→ **WHAT THE TASK ASKS**
Exactly as they appear, set down all the lines of the material.

===== RECORDS =====

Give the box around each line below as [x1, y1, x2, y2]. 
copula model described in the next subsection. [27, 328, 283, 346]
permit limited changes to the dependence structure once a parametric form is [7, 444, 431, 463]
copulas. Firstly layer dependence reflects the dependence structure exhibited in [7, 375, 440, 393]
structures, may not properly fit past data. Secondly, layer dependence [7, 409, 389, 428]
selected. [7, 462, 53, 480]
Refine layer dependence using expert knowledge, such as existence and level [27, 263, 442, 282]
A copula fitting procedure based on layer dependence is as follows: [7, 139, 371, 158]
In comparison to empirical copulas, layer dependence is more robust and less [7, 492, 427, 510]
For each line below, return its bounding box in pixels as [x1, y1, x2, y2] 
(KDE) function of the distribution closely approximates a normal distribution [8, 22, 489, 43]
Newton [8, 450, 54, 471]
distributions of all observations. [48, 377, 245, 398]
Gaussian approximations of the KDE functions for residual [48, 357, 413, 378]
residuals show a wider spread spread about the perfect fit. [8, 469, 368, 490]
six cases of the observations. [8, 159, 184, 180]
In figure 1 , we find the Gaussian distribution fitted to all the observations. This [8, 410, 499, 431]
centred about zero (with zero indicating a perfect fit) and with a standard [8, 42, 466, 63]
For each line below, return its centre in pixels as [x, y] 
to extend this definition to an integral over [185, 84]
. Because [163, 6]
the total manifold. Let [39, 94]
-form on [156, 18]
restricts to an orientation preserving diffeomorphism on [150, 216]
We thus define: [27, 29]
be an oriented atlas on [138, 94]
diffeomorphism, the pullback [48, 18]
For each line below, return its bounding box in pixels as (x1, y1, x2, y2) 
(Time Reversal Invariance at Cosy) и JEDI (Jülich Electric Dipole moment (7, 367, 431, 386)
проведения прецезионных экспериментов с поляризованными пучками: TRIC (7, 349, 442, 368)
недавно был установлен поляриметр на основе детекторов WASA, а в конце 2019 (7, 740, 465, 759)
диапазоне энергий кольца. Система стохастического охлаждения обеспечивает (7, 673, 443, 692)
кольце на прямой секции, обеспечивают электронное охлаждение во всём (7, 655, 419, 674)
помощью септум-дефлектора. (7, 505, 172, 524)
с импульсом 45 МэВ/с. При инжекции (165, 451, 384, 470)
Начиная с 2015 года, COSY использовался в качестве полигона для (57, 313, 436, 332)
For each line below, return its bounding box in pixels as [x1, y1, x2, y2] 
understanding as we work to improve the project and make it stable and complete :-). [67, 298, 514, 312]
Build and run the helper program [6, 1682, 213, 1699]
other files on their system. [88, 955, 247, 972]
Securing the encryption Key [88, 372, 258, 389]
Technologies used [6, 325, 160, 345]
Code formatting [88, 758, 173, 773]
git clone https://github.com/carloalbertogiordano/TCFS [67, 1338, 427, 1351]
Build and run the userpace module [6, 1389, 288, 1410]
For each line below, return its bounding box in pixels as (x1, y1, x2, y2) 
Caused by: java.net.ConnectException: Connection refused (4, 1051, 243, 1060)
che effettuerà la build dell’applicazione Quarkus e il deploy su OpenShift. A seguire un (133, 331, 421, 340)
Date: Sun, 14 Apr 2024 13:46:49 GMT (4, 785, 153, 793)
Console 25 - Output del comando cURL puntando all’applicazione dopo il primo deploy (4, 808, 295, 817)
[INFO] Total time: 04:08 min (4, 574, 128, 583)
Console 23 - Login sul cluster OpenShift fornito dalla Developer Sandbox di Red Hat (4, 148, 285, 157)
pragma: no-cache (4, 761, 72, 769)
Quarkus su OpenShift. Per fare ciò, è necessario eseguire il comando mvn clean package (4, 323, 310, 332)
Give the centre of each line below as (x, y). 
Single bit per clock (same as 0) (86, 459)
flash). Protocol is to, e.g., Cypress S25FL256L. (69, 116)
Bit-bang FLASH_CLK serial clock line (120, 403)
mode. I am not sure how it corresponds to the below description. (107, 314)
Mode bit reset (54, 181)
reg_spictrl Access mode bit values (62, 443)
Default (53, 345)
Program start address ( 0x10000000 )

=====

→ **RESULT FOR THIS TASK**
Give the box around each line below as [x1, y1, x2, y2]. 
copula model described in the next subsection. [27, 328, 283, 346]
permit limited changes to the dependence structure once a parametric form is [7, 444, 431, 463]
copulas. Firstly layer dependence reflects the dependence structure exhibited in [7, 375, 440, 393]
structures, may not properly fit past data. Secondly, layer dependence [7, 409, 389, 428]
selected. [7, 462, 53, 480]
Refine layer dependence using expert knowledge, such as existence and level [27, 263, 442, 282]
A copula fitting procedure based on layer dependence is as follows: [7, 139, 371, 158]
In comparison to empirical copulas, layer dependence is more robust and less [7, 492, 427, 510]
For each line below, return its bounding box in pixels as [x1, y1, x2, y2] 
(KDE) function of the distribution closely approximates a normal distribution [8, 22, 489, 43]
Newton [8, 450, 54, 471]
distributions of all observations. [48, 377, 245, 398]
Gaussian approximations of the KDE functions for residual [48, 357, 413, 378]
residuals show a wider spread spread about the perfect fit. [8, 469, 368, 490]
six cases of the observations. [8, 159, 184, 180]
In figure 1 , we find the Gaussian distribution fitted to all the observations. This [8, 410, 499, 431]
centred about zero (with zero indicating a perfect fit) and with a standard [8, 42, 466, 63]
For each line below, return its centre in pixels as [x, y] 
to extend this definition to an integral over [185, 84]
. Because [163, 6]
the total manifold. Let [39, 94]
-form on [156, 18]
restricts to an orientation preserving diffeomorphism on [150, 216]
We thus define: [27, 29]
be an oriented atlas on [138, 94]
diffeomorphism, the pullback [48, 18]
For each line below, return its bounding box in pixels as (x1, y1, x2, y2) 
(Time Reversal Invariance at Cosy) и JEDI (Jülich Electric Dipole moment (7, 367, 431, 386)
проведения прецезионных экспериментов с поляризованными пучками: TRIC (7, 349, 442, 368)
недавно был установлен поляриметр на основе детекторов WASA, а в конце 2019 (7, 740, 465, 759)
диапазоне энергий кольца. Система стохастического охлаждения обеспечивает (7, 673, 443, 692)
кольце на прямой секции, обеспечивают электронное охлаждение во всём (7, 655, 419, 674)
помощью септум-дефлектора. (7, 505, 172, 524)
с импульсом 45 МэВ/с. При инжекции (165, 451, 384, 470)
Начиная с 2015 года, COSY использовался в качестве полигона для (57, 313, 436, 332)
For each line below, return its bounding box in pixels as [x1, y1, x2, y2] 
understanding as we work to improve the project and make it stable and complete :-). [67, 298, 514, 312]
Build and run the helper program [6, 1682, 213, 1699]
other files on their system. [88, 955, 247, 972]
Securing the encryption Key [88, 372, 258, 389]
Technologies used [6, 325, 160, 345]
Code formatting [88, 758, 173, 773]
git clone https://github.com/carloalbertogiordano/TCFS [67, 1338, 427, 1351]
Build and run the userpace module [6, 1389, 288, 1410]
For each line below, return its bounding box in pixels as (x1, y1, x2, y2) 
Caused by: java.net.ConnectException: Connection refused (4, 1051, 243, 1060)
che effettuerà la build dell’applicazione Quarkus e il deploy su OpenShift. A seguire un (133, 331, 421, 340)
Date: Sun, 14 Apr 2024 13:46:49 GMT (4, 785, 153, 793)
Console 25 - Output del comando cURL puntando all’applicazione dopo il primo deploy (4, 808, 295, 817)
[INFO] Total time: 04:08 min (4, 574, 128, 583)
Console 23 - Login sul cluster OpenShift fornito dalla Developer Sandbox di Red Hat (4, 148, 285, 157)
pragma: no-cache (4, 761, 72, 769)
Quarkus su OpenShift. Per fare ciò, è necessario eseguire il comando mvn clean package (4, 323, 310, 332)
Give the centre of each line below as (x, y). 
Single bit per clock (same as 0) (86, 459)
flash). Protocol is to, e.g., Cypress S25FL256L. (69, 116)
Bit-bang FLASH_CLK serial clock line (120, 403)
mode. I am not sure how it corresponds to the below description. (107, 314)
Mode bit reset (54, 181)
reg_spictrl Access mode bit values (62, 443)
Default (53, 345)
Program start address ( 0x10000000 )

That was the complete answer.